Wednesday, December 27, 2006
the golden goose

Google has deprecated their SOAP Search API in favor of an AJAX Search API. This move provoked a great deal of discussion.

Some say the move was purely technical - Google is leaving its angled bracket XML partner to move in with the younger, sexier JSON. Others say the move was a business decision - Google can't afford to let advertising opportunities slip by.

I think Google did solve a technical problem. The problem was unregulated XML data. The solution was an AJAX control. Control is the essential word. The scripts that Google requires for the new search API keep them in control of the search results, the branding, and the advertisements. Producing data from an XML web service doesn't afford this level of control, but producing behavior through a ubiquitous scripting language does.

This could be the first of many backlashes against the bohemian goal of creating free-for-all mashups. Companies with balance sheets and stockholders aren't looking for a technology that will give them data interoperability, but a technology that will protect their investments.

AJAX is the DRM technology for the Web 2.0.

Andy Wednesday, December 27, 2006
I totally think Google sucks for pulling a stunt like this. Mashups rock and for them to do this just shows how two faced they really are. they only do "open" apps when it benefits them directly. Their Chinese Google version just proves this in spades.
scott Wednesday, December 27, 2006
Andy! Long time no post!

Companies like Google walk a really fine line. Another example is the lawsuits by publishers and newspapers who want to "protect" (for lack of a better word) content from Google. Google fights them off with one hand and protects Google content with the other.

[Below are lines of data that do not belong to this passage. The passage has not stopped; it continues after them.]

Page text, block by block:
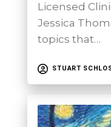
Licensed
Jessica
topics that…
STUART
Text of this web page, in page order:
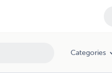
Categories
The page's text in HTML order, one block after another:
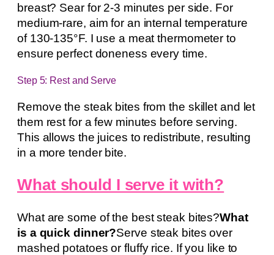
breast? Sear for 2-3 minutes per side. For
medium-rare, aim for an internal temperature
of 130-135°F. I use a meat thermometer to
ensure perfect doneness every time.
Step 5: Rest and Serve
Remove the steak bites from the skillet and let
them rest for a few minutes before serving.
This allows the juices to redistribute, resulting
in a more tender bite.
What should I serve it with?
What are some of the best steak bites?What
is a quick dinner?Serve steak bites over
mashed potatoes or fluffy rice. If you like to
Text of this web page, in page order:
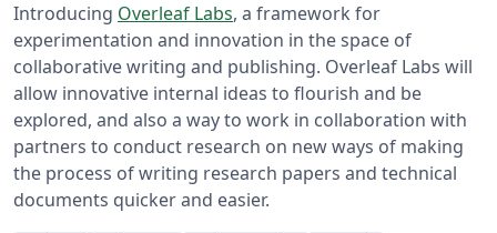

Too bad these cases end up in courts that are out of touch with 1s and 0s.
Andy Wednesday, December 27, 2006
A spot on analysis. Love the AJAX-DRM line. Many other sites have been writing an anti-SOAP angle. The javascript AJAX control gives Google a new advertising platform. They should go the Amazon (or to some extent Yahoo) way and have commercial/paid webservices. Companies will pay good money for high quality webservices.
Nagarajan Thursday, December 28, 2006
How to create a Blog?
scott Thursday, December 28, 2006
Well, Nagarajan, first you have to ask yourself - "Do I really want a blog?". Some people start blogging only to discover they would rather spend thier online time chatting with tattooed, naked women in the virtual strip clubs of Second Life.

But seriosuly, you might want to sign up on a blog engine that is already setup, like http://www.blogger.com/start or myspace.com.
admin Thursday, December 28, 2006

I thought about this and it does make sense to charge for a quality web service. I wonder if this is something we will see more of in the future.